> Problem:
Line by line, restate the material word for word, omitting any image.
(Beginning of Supplied information)
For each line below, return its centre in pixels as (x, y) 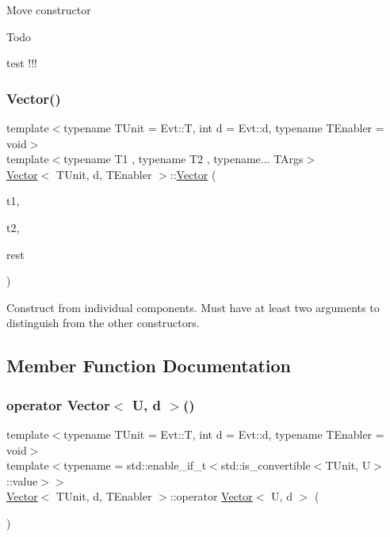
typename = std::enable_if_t (135, 465)
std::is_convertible (266, 465)
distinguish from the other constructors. (103, 323)
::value (22, 480)
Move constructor (49, 10)
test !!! (22, 63)
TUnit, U (348, 465)
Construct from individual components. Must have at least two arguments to (193, 307)
(End of Supplied information)
> Exercise response:
For each line below, return its centre in pixels as (x, y) 
typename = std::enable_if_t (135, 465)
std::is_convertible (266, 465)
distinguish from the other constructors. (103, 323)
::value (22, 480)
Move constructor (49, 10)
test !!! (22, 63)
TUnit, U (348, 465)
Construct from individual components. Must have at least two arguments to (193, 307)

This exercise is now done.